[Start of section]

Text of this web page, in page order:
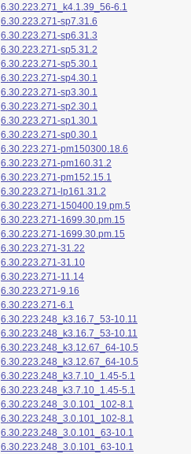
6.30.223.271_k4.1.39_56-6.1
6.30.223.271-sp7.31.6
6.30.223.271-sp6.31.3
6.30.223.271-sp5.31.2
6.30.223.271-sp5.30.1
6.30.223.271-sp4.30.1
6.30.223.271-sp3.30.1
6.30.223.271-sp2.30.1
6.30.223.271-sp1.30.1
6.30.223.271-sp0.30.1
6.30.223.271-pm150300.18.6
6.30.223.271-pm160.31.2
6.30.223.271-pm152.15.1
6.30.223.271-lp161.31.2
6.30.223.271-150400.19.pm.5
6.30.223.271-1699.30.pm.15
6.30.223.271-1699.30.pm.15
6.30.223.271-31.22
6.30.223.271-31.10
6.30.223.271-11.14
6.30.223.271-9.16
6.30.223.271-6.1
6.30.223.248_k3.16.7_53-10.11
6.30.223.248_k3.16.7_53-10.11
6.30.223.248_k3.12.67_64-10.5
6.30.223.248_k3.12.67_64-10.5
6.30.223.248_k3.7.10_1.45-5.1
6.30.223.248_k3.7.10_1.45-5.1
6.30.223.248_3.0.101_102-8.1
6.30.223.248_3.0.101_102-8.1
6.30.223.248_3.0.101_63-10.1
6.30.223.248_3.0.101_63-10.1

[End of section]

What is expected: Output everything in the material exactly. Pictures stay out of it.

Your response:
Text of this web page, in page order:
6.30.223.271_k4.1.39_56-6.1
6.30.223.271-sp7.31.6
6.30.223.271-sp6.31.3
6.30.223.271-sp5.31.2
6.30.223.271-sp5.30.1
6.30.223.271-sp4.30.1
6.30.223.271-sp3.30.1
6.30.223.271-sp2.30.1
6.30.223.271-sp1.30.1
6.30.223.271-sp0.30.1
6.30.223.271-pm150300.18.6
6.30.223.271-pm160.31.2
6.30.223.271-pm152.15.1
6.30.223.271-lp161.31.2
6.30.223.271-150400.19.pm.5
6.30.223.271-1699.30.pm.15
6.30.223.271-1699.30.pm.15
6.30.223.271-31.22
6.30.223.271-31.10
6.30.223.271-11.14
6.30.223.271-9.16
6.30.223.271-6.1
6.30.223.248_k3.16.7_53-10.11
6.30.223.248_k3.16.7_53-10.11
6.30.223.248_k3.12.67_64-10.5
6.30.223.248_k3.12.67_64-10.5
6.30.223.248_k3.7.10_1.45-5.1
6.30.223.248_k3.7.10_1.45-5.1
6.30.223.248_3.0.101_102-8.1
6.30.223.248_3.0.101_102-8.1
6.30.223.248_3.0.101_63-10.1
6.30.223.248_3.0.101_63-10.1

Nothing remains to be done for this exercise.